The UN Wants to Build Floating Cities to Save Us from Climate Change - n0pe_p0pe
https://www.wired.com/story/sea-levels-are-rising-time-to-build-floating-cities/
======
jelliclesfarm
This idea really appeals to me. Altho I think one way to gain support is to do
the right thing..the right thing being planting forests or grasslands or
carbon sequestering zones that is equivalent to 1-5-2x the Area of the
floating cities.

Further:

1\. Example: if 10 acres is the size of the floating city, it should also
support 20 acres(more is better if they can afford it) of land with newly
planted forests and grasslands to restore habitat and to sequester carbon.

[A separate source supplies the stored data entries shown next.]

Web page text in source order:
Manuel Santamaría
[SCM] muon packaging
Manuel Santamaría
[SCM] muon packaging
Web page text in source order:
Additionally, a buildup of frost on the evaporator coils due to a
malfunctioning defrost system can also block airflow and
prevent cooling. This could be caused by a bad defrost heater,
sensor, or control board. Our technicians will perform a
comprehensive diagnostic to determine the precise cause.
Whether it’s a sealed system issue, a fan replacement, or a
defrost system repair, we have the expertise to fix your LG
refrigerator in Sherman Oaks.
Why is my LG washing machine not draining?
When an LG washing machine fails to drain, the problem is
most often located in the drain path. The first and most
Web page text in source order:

2\. If they can support more land(funded by the floating cities denizens),
they can buy more on land to rehabilitate while maintaining a base with solar
panels, food forests, maybe even dairy and hives..all eco system supporting
activities etc. even short term vacation spots. Hello Airbnb! Haha!

3\. The richer the floating city’s denizens are with their work or trade or
whatever economic activity, the more they can invest in carbon sequestering
activities. Example: fruits and rice and grain will become precious
commodities and more $$$. They can trade it with others.

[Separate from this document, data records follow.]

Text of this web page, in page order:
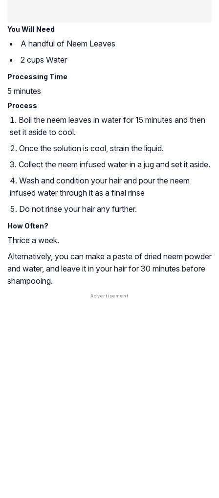
You Will Need
A handful of Neem Leaves
2 cups Water
Processing Time
5 minutes
Process
Boil the neem leaves in water for 15 minutes and then
set it aside to cool.
Once the solution is cool, strain the liquid.
Collect the neem infused water in a jug and set it aside.
Wash and condition your hair and pour the neem
infused water through it as a final rinse
Do not rinse your hair any further.
How Often?
Thrice a week.
Alternatively, you can make a paste of dried neem powder
and water, and leave it in your hair for 30 minutes before
shampooing.

4\. We would still need metals and minerals etc. we can’t take all the
population to sea. Also the question of how this will change marine biology
and eco system is a question.

------
jelliclesfarm
I am also thinking about the marine eco system. I don’t think any survival
plan is feasible unless world population comes down to 1-2 billion from
current figures.

Instead of worrying about how to feed 10 billion by 2050..we should be
thinking about how we can bring it down to 1-2 billion people within 2
centuries for the long term survival of the species.